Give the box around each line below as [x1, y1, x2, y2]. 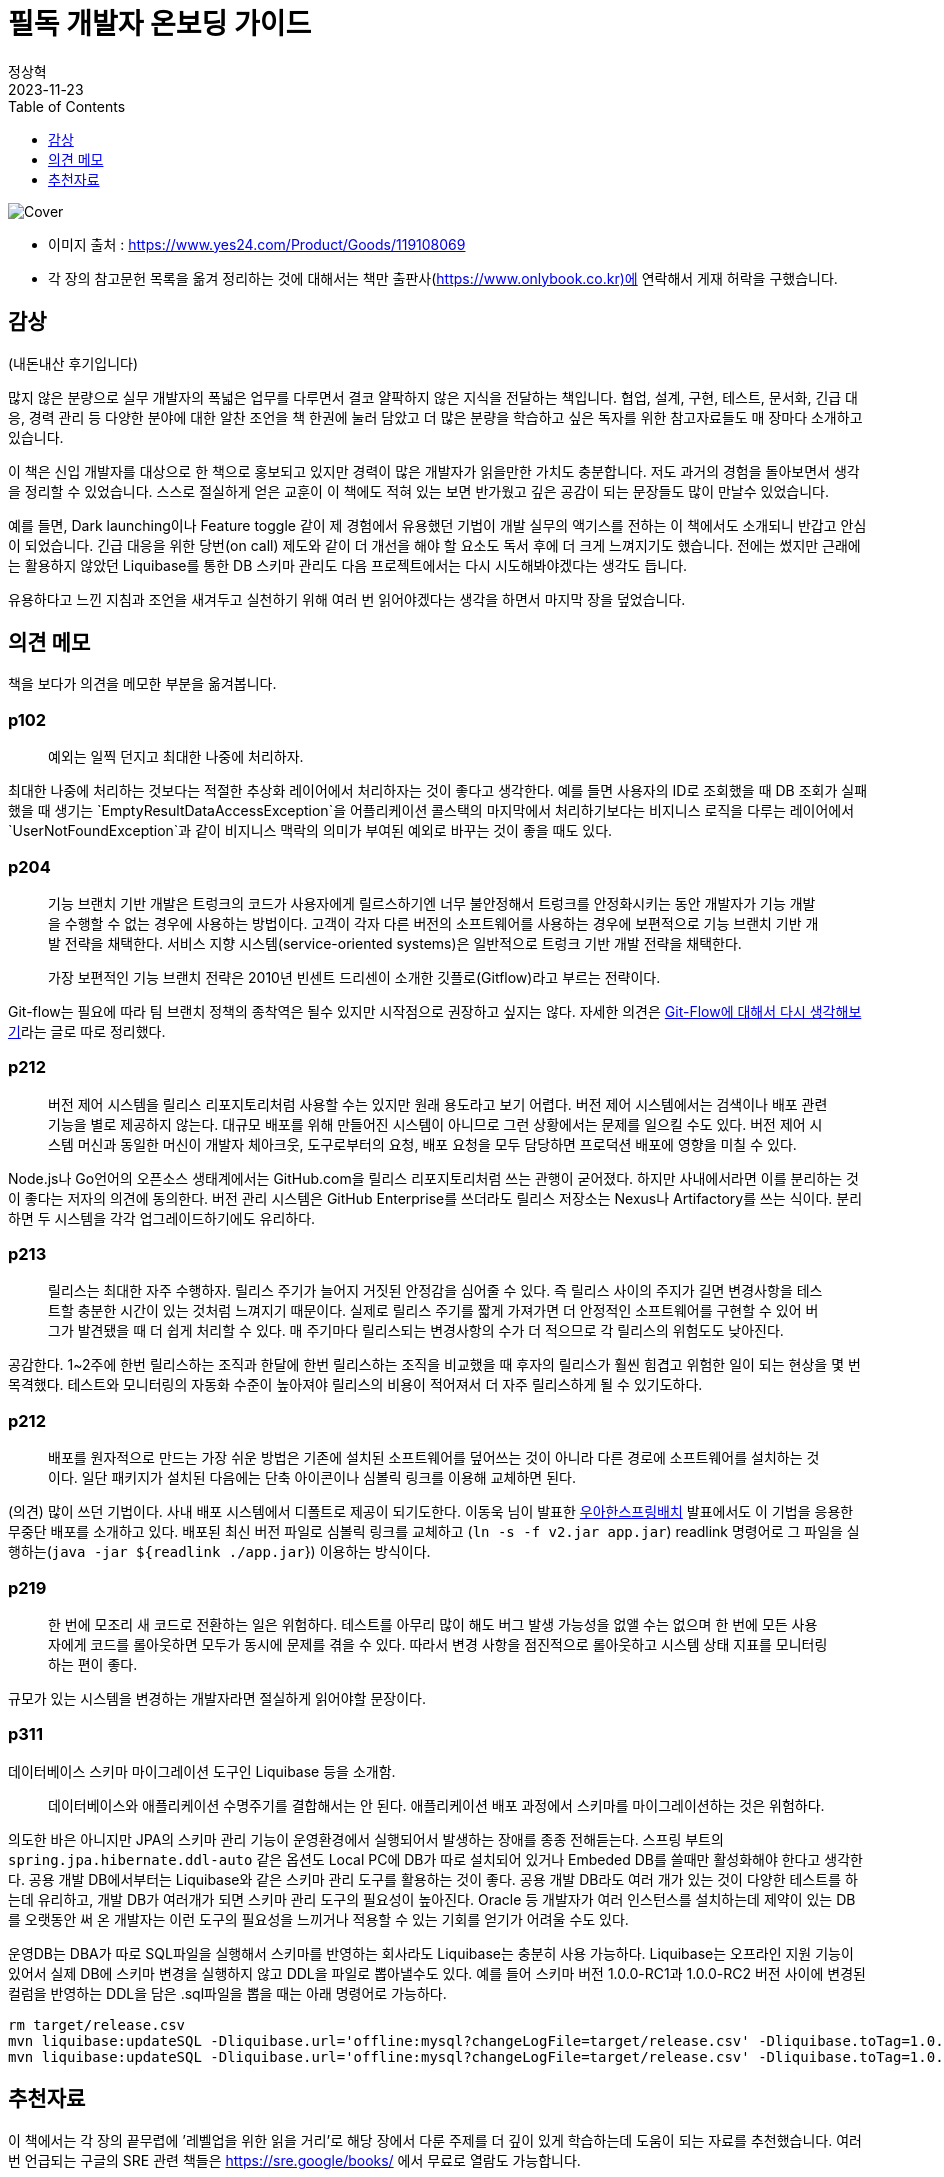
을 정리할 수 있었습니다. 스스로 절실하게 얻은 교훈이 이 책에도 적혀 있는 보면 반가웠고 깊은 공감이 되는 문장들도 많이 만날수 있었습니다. [8, 482, 829, 500]
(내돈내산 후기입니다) [8, 354, 139, 372]
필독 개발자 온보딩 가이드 [8, 7, 312, 41]
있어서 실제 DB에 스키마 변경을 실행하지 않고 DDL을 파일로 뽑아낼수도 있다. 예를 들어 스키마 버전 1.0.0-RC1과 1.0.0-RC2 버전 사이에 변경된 [8, 1964, 866, 1982]
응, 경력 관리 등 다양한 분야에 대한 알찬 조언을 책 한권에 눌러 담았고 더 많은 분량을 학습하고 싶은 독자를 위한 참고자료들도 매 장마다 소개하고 [8, 408, 863, 426]
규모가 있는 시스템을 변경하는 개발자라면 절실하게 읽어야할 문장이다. [8, 1689, 426, 1707]
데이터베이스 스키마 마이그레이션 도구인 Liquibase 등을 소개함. [8, 1762, 396, 1780]
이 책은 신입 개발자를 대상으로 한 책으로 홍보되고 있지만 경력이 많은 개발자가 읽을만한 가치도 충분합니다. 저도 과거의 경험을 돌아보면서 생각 [8, 462, 860, 480]
^^^^
WORK REQUEST: Repeat the records word for word, skipping pictures.

RESPONSE:
Give the box around each line below as [x1, y1, x2, y2]. 
을 정리할 수 있었습니다. 스스로 절실하게 얻은 교훈이 이 책에도 적혀 있는 보면 반가웠고 깊은 공감이 되는 문장들도 많이 만날수 있었습니다. [8, 482, 829, 500]
(내돈내산 후기입니다) [8, 354, 139, 372]
필독 개발자 온보딩 가이드 [8, 7, 312, 41]
있어서 실제 DB에 스키마 변경을 실행하지 않고 DDL을 파일로 뽑아낼수도 있다. 예를 들어 스키마 버전 1.0.0-RC1과 1.0.0-RC2 버전 사이에 변경된 [8, 1964, 866, 1982]
응, 경력 관리 등 다양한 분야에 대한 알찬 조언을 책 한권에 눌러 담았고 더 많은 분량을 학습하고 싶은 독자를 위한 참고자료들도 매 장마다 소개하고 [8, 408, 863, 426]
규모가 있는 시스템을 변경하는 개발자라면 절실하게 읽어야할 문장이다. [8, 1689, 426, 1707]
데이터베이스 스키마 마이그레이션 도구인 Liquibase 등을 소개함. [8, 1762, 396, 1780]
이 책은 신입 개발자를 대상으로 한 책으로 홍보되고 있지만 경력이 많은 개발자가 읽을만한 가치도 충분합니다. 저도 과거의 경험을 돌아보면서 생각 [8, 462, 860, 480]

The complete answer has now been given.